Windmill in Burum, Netherlands

Windlust is a smock mill in Burum, Friesland, Netherlands which was built in 2014, replacing an earlier mill that had burnt down on 8 April 2012.

==History==
A windmill was recorded at Burum in 1578. The next mention of a mill at Burum was in 1711. This mill burnt down on 12 October 1785. In 1787 a new mill was built to replace it. Reinder Durks Hamming was the owner-miller from 1811 to 1832 and Harmannus Habbema was the owner-miller from c1860 until his death in 1881. Eelke de Kok of Buitenpost took the mill in 1888, working it until 1905 when his nephew Thijs Berends took over. In 1941 the mill was taken by J Bremer.

The mill was restored in 1946, 1957, 1969 and 1975. In 1997, the mill was sold by the Bremers to the Gemeente Kollummerland. A further restoration was completed in 2000, the mill being officially reopened on 6 May - Nationale Molendag.

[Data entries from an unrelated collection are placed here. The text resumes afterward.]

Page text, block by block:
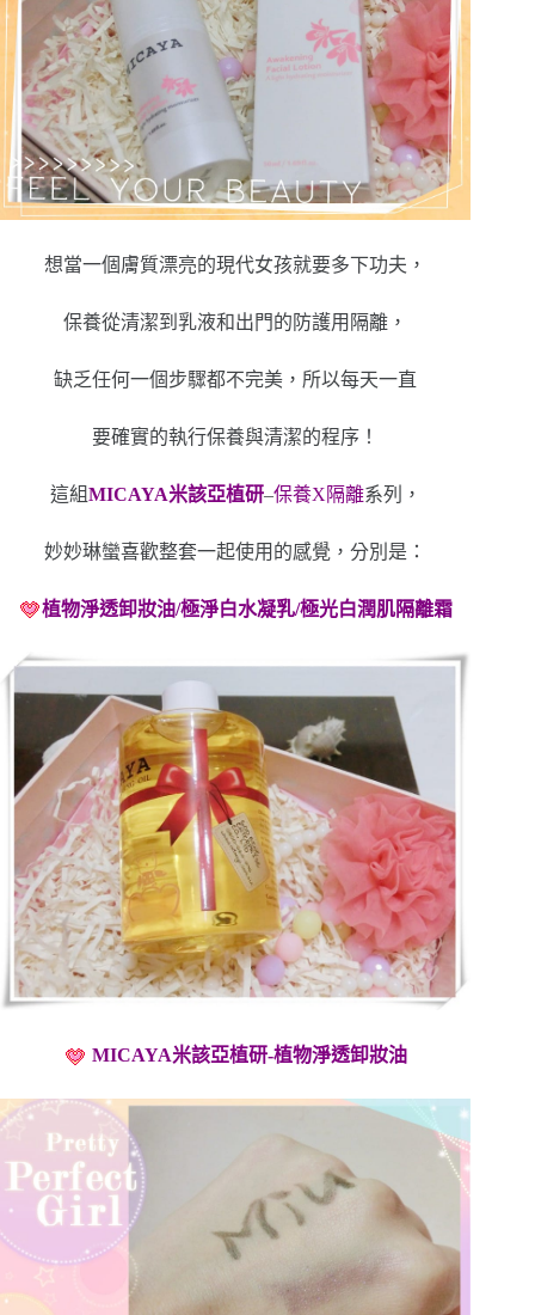
想當一個膚質漂亮的現代女孩就要多下功夫，
保養從清潔到乳液和出門的防護用隔離，
缺乏任何一個步驟都不完美，所以每天一直
要確實的執行保養與清潔的程序！
這組MICAYA米該亞植研–保養X隔離系列，
妙妙琳蠻喜歡整套一起使用的感覺，分別是：
植物淨透卸妝油/極淨白水凝乳/極光白潤肌隔離霜
MICAYA米該亞植研-植物淨透卸妝油
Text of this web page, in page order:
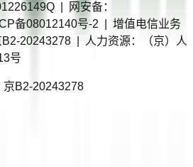
| 网安备：
备08012140号-2 | 增值电信业务
20243278 | 人力资源：（京）人
号
京B2-20243278
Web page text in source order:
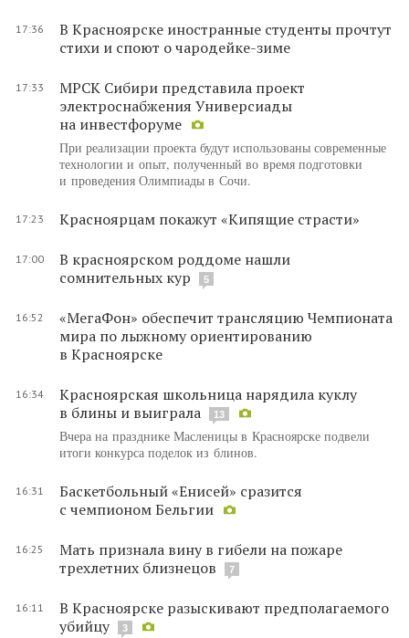
17:36
В Красноярске иностранные студенты прочтут
стихи и споют о чародейке-зиме
17:33
МРСК Сибири представила проект
электроснабжения Универсиады
на инвестфоруме
При реализации проекта будут использованы современные
технологии и опыт, полученный во время подготовки
и проведения Олимпиады в Сочи.
17:23 Красноярцам покажут «Кипящие страсти»
17:00
В красноярском роддоме нашли
сомнительных кур
5
16:52
«МегаФон» обеспечит трансляцию Чемпионата
мира по лыжному ориентированию
в Красноярске
16:34
Красноярская школьница нарядила куклу
в блины и выиграла
13
Вчера на празднике Масленицы в Красноярске подвели
итоги конкурса поделок из блинов.
16:31
Баскетбольный «Енисей» сразится
с чемпионом Бельгии
16:25
Мать признала вину в гибели на пожаре
трехлетних близнецов
7
16:11
В Красноярске разыскивают предполагаемого
убийцу
3
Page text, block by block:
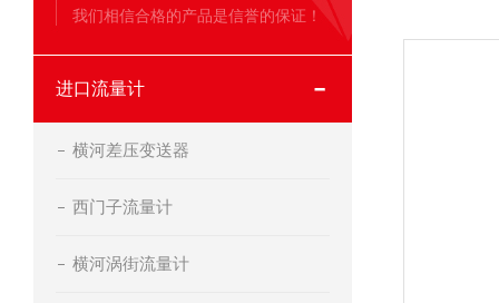
我们相信合格的产品是信誉的保证！
进口流量计
横河差压变送器
西门子流量计
横河涡街流量计
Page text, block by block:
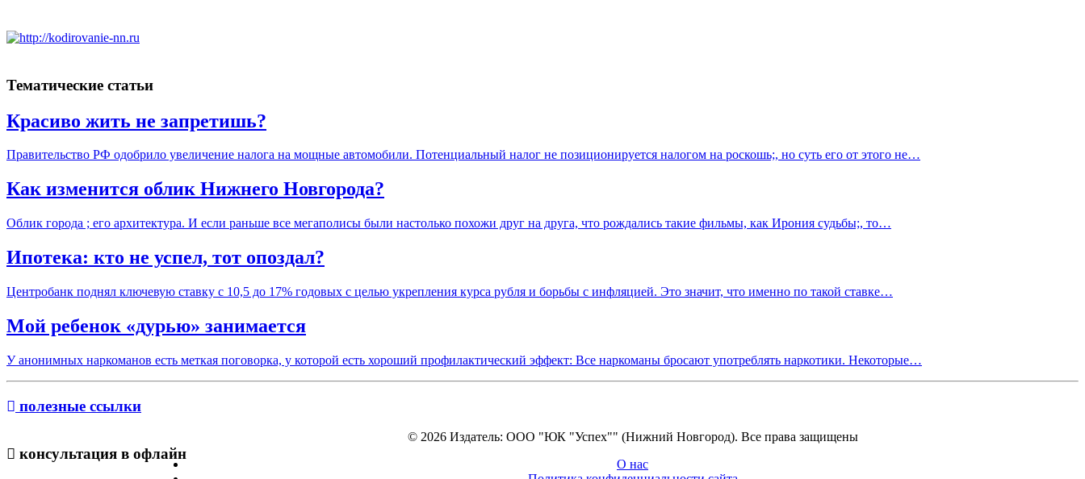
Тематические статьи
Красиво жить не запретишь?
Правительство РФ одобрило увеличение налога на мощные автомобили. Потенциальный налог не позиционируется налогом на роскошь;, но суть его от этого не…
Как изменится облик Нижнего Новгорода?
Облик города ; его архитектура. И если раньше все мегаполисы были настолько похожи друг на друга, что рождались такие фильмы, как Ирония судьбы;, то…
Ипотека: кто не успел, тот опоздал?
Центробанк поднял ключевую ставку с 10,5 до 17% годовых с целью укрепления курса рубля и борьбы с инфляцией. Это значит, что именно по такой ставке…
Мой ребенок «дурью» занимается
У анонимных наркоманов есть меткая поговорка, у которой есть хороший профилактический эффект: Все наркоманы бросают употреблять наркотики. Некоторые…
полезные ссылки
консультация в офлайн
© 2026 Издатель: ООО "ЮК "Успех"" (Нижний Новгород). Все права защищены
О нас
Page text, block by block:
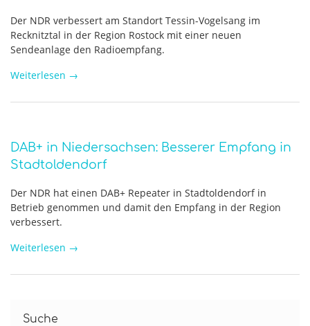
Der NDR verbessert am Standort Tessin-Vogelsang im
Recknitztal in der Region Rostock mit einer neuen
Sendeanlage den Radioempfang.
Weiterlesen →
DAB+ in Niedersachsen: Besserer Empfang in
Stadtoldendorf
Der NDR hat einen DAB+ Repeater in Stadtoldendorf in
Betrieb genommen und damit den Empfang in der Region
verbessert.
Weiterlesen →
Suche
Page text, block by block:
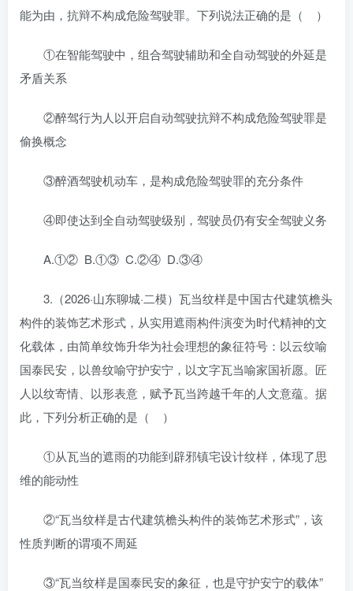
能为由，抗辩不构成危险驾驶罪。下列说法正确的是（ ）
①在智能驾驶中，组合驾驶辅助和全自动驾驶的外延是
矛盾关系
②醉驾行为人以开启自动驾驶抗辩不构成危险驾驶罪是
偷换概念
③醉酒驾驶机动车，是构成危险驾驶罪的充分条件
④即使达到全自动驾驶级别，驾驶员仍有安全驾驶义务
A.①② B.①③ C.②④ D.③④
3.（2026·山东聊城·二模）瓦当纹样是中国古代建筑檐头
构件的装饰艺术形式，从实用遮雨构件演变为时代精神的文
化载体，由简单纹饰升华为社会理想的象征符号：以云纹喻
国泰民安，以兽纹喻守护安宁，以文字瓦当喻家国祈愿。匠
人以纹寄情、以形表意，赋予瓦当跨越千年的人文意蕴。据
此，下列分析正确的是（ ）
①从瓦当的遮雨的功能到辟邪镇宅设计纹样，体现了思
维的能动性
②“瓦当纹样是古代建筑檐头构件的装饰艺术形式”，该
性质判断的谓项不周延
③“瓦当纹样是国泰民安的象征，也是守护安宁的载体”

The mill was completely rethatched in 2007. The mill was listed as a Rijksmonument, number 23744.

In the late evening of Easter Sunday 2012 the mill caught fire and was ablaze when the fire brigade arrived. About half an hour after the fire had started the mill collapsed. Following a police enquiry six boys aged 12 to 14 years were apprehended for causing the fire. The mill was insured for €1.45 million.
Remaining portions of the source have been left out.